The natural person, legal person, public administration or any other organization, association or organization with the right, also jointly with another Data Controller, to make decisions regarding the purposes, and the methods of processing of Personal Data and the means used, including the security measures concerning the operation and use of this Site.
This privacy statement has been prepared in fulfillment of the obligations under Regulation EU 2016/679, and under the provisions of Directive 2002/58/EC, as revised by Directive 2009/136/EC, on the subject of cookies.
This privacy statement applies solely to the Site and is not meant to refer to other sites whose links are possibly contained therein.
Vivocha has put in place processes and procedures to comply with the various provisions of the European General Data Protection Regulation GDPR). In addition, we have incorporated GDPR principles in our product development planning.
•Visitor consent (opt-in) collection for chat, call and video. (Currently available)
Vivocha Administrators can create an option to collect an opt-in consent at the beginning of every conversation. This can be enabled in the Vivocha Web Foundry, or Campaign Builder (Vivocha service creation environment).
•Legal information displayed to visitors for them to give their consent (opt-in). (Currently available)
It is possible to insert a link in the pre-engagement widget. The Vivocha widget is customizable in order to comply with the requirement through the Vivocha service creation environment.
•Visitor consent (opt-in) collection for audio session. (Currently available)
At the beginning of every audio session, we ask for the visitor consent.
•Visitors are able to stop (opt-out) for audio session. (Currently available)
Whenever they want, during an audio session, visitors will be able to stop the session and come back to the chat.
•Visitor consent (opt-in) collection for video session. (Currently available)
At the beginning of every video session, we ask for the visitor consent.
•Visitors are able to stop (opt-out) for video session. (Currently available)
Whenever they want, during a video session, visitors will be able to stop the session and come back to the chat.
•Visitor consent (opt-in) collection for co-browsing. (Currently available)
At the beginning of every co-browsing session, we ask for the visitor consent.
•Visitors are able to stop (opt-out) a co-browsing session. (Planned for 2019)
The feature has been planned for a future release.
•Consent/non-consent events logging. (Currently available)
We store every consent/non-consent events related to audio and video sessions in our database. We don’t store the same consent for co-browsing yet, but it will be stored starting from one of the next releases. However, even today it is possible to store the co-browsing consent with a widget customisation.
•Visitors have the right to obtain info from the data controller. (Currently available)
Visitors have the right to obtain info from the data controller, the access, modification, download or deletion of their personal data, by sending their request to the data controller (to the address displayed in the legal information notice).
•Visitors can access, update, download and delete their data. (Currently available)
Visitors have the right to obtain info from the data controller.
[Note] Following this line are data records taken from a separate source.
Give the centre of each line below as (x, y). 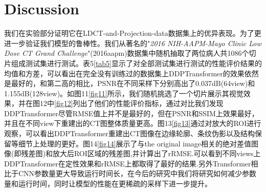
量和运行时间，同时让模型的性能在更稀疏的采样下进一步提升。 (108, 184)
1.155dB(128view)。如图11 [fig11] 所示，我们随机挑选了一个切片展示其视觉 (124, 93)
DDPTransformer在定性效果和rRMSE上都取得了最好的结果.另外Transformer (128, 163)
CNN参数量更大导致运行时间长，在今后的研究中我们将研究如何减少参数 (137, 173)
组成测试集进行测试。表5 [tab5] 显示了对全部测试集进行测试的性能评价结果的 (137, 63)
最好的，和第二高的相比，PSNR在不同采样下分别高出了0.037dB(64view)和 (133, 83)
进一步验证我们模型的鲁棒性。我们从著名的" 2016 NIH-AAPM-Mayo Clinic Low (133, 43)
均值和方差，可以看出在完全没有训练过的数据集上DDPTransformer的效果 (124, 73)

The data controller will then submit a “Personal Data” ticket to the Vivocha support team, in order to get all the information within 15 days of the request date.
•Ability to permanently delete customer data. (Currently available)
The Vivocha account owner (Admin) has access to a customer data delete tool that allows him to fully delete specific interactions and all the related customer data.
•Data encryption via key management. (Currently available)
From the latest Vivocha release, we disabled the possibility of non encrypting the data. All the data is encrypted by default, with the Vivocha key. It is also possible to use a third-party key for the encryption.
•Data Storage is in Europe (Currently available)
Personal data of EU consumers is hosted on our European infrastructure, leveraging AWS, and all the customers’ data are stored within Europe.